Woman jokes
What's the difference between a light bulb and a woman?
You can screw and unscrew a light bulb, but you can't unscrew a woman.
A man robs a bank and asks a woman, "Did you see that?"
She says, "Yes." So the man shoots her.
He leaves the bank and sees a couple. He asks, "Did you see that?" The husband said, "No, but my wife did!"
Did you hear about the woman who broke up with the man who had a small penis?
When his friends ask how he’s doing, he said, “I wasn’t that into her.”
Why is there no woman on the moon?
Because it doesn't need to be cleaned.
The first thing a man looks at in a woman, is her heart.
The fact that her breasts block the view is not her fault.
Why is it everyone wants to rub a pregnant woman's stomach but never the man's balls where the baby actually came from and the real ones that deserve the congratulations?
Three ladies were on a flight when suddenly the captain announced, "Please prepare for a crash landing."
The first lady put on all her jewelry. Surprised by this, the other ladies questioned her actions. The first lady replied, "Well, when they come to rescue us they will see that I am rich and will rescue me first." The second lady, not wanting to be left behind, began to take off her top and bra. "Why are you doing that?" the other ladies questioned. "Well, when they come to rescue us, they will see my great tits and will take me first." The third lady who was African, not wanting to be outdone, took off her pants and panties. "Why are you doing that?" the other ladies questioned. "Well, they always search for the black box first."
Why did the policeman rape the woman? Because he thought rapists wouldn't be attracted to non-virgins.
Why did the pervert sing "Gucci Gang"?
Because a woman just gave him a lil pump.
NSFW Why can't women ever tell men where the clitoris is?
'Cause it's a place to eat.
Why do women wear panties with flowers on them?
In loving memory of all the faces that have been buried there.
How do you embarrass an archaeologist?
Give him a tampon and ask him what period it came from.
How does a woman scare a gynecologist?
By becoming a ventriloquist.
Woman: A woman’s life is harder, there is menstruation, periods, birth...

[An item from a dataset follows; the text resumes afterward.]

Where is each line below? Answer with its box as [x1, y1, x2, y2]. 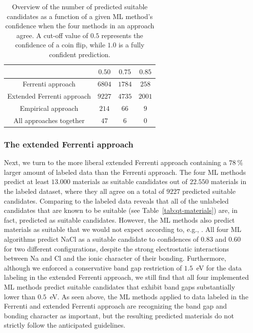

Man: Men have to deal with women.
What is the fastest way to spread a rumor?
Telephone? No.
Television? No.
How then? Tell a woman!
What do you call a woman in a fighter jet to the right of the president?
An escort.
Surveys show that 80% of women who wear yoga pants never do yoga.
And 100% of men don’t care.
What should you do if your girlfriend starts smoking?
Tell her to slow down and use lubricants.
My girlfriend asked me to name all the women I've slept with. I probably should've stopped when I got to her.
The real reason women are always cold is because they’re not in front of a stove or an oven. So, naturally, when they leave the habitat, they need to have two blankets.